Table 1: Bounding box statistics for object detection dataset. The scale of the bounding box, small, medium and large, following the definition of COCO dataset. *-img represent the image parts, *-vid represent the video parts
Table 1: Bounding box statistics for object detection dataset. The scale of the bounding box, small, medium and large, following the definition of COCO dataset. *-img represent the image parts, *-vid represent the video parts
表1: 目标检测数据集的边界框统计信息。边框的尺度,小、中、大,遵循COCO数据集的定义。*-img表示图像部分,*-vid表示视频部分

3.2 Video Dataset Collection

3.2 视频数据集收集

We adopt 346 high-quality full soccer matches’ videos, including 270 matches from SoccerNet [6] covering six main European leagues ranging from 2014 to 2017 three seasons, 76 matches videos from the China Football Association Super League from 2017 to 2018, and the 18th, 19th, 20th FIFA World Cup3. The whole dataset consumes 1.4 TB storage, with a total duration of 668.6 hours. We split the games into 226 for training, 63 for validation, and 57 for testing randomly. All videos for object detection are not included in this video dataset.
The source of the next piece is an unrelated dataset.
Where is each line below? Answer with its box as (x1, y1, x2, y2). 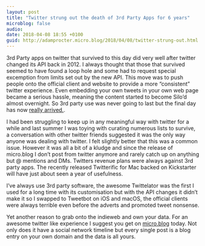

我们采用了346个高质量的足球比赛全视频,其中包括2014 - 2017三个赛季,覆盖欧洲六大联赛的SoccerNet [6] 的270场比赛,2017 - 2018年的中国足球超级联赛,以及第18、19、20届世界杯的76场比赛视频。整个数据集消耗1.4 TB的存储空间,总持续时间为668.6小时。我们将比赛分成226个用于训练,63个用于验证,57个用于随机测试。所有用于目标检测的视频都不包含在这个视频数据集中

3.3 Event Annotations

3.3 事件标注

We define ten different soccer events which are usually the high- lights of the soccer game with standard rules for their definition. We define the event boundaries as clear as possible and annotate all of them densely in long soccer videos. The annotation system records the start/end time of an event, the categories of the event and if the event is a playback. An annotator takes about three hours to label one match, and another experienced annotator reviews those annotations to ensure the outcomes’ quality.

我们定义了十个不同的足球事件,它们通常是足球比赛的亮点,并为它们的定义制定了标准规则。我们尽可能清晰地定义了事件边界,并在长的足球视频中密集地标注它们。标注系统记录事件的开始/结束时间、事件的类别以及事件是否为回放。一个标注员花费大约3个小时来标记一个比赛,另一个有经验的标注员检查这些标注以确保结果的质量。

3.4 Video Segmentation Processing

3.4 视频分割处理

We split the dataset into 3 to 30 seconds segments for easier processing. We make sure an event would not be divided into two segments, and keep the event’s temporal boundary in one segment. Video without any event is randomly split into 145,473 video clips with time duration from 3 to 20 seconds. All of the processed segments are checked again by humans to avoid annotation mistakes. Some confusing segments are discarded during this process. Finally, we get a total of 25,719 video segments with event annotations (core dataset) and 145,473 background segments. There are 1.47 labels per segment in the core dataset.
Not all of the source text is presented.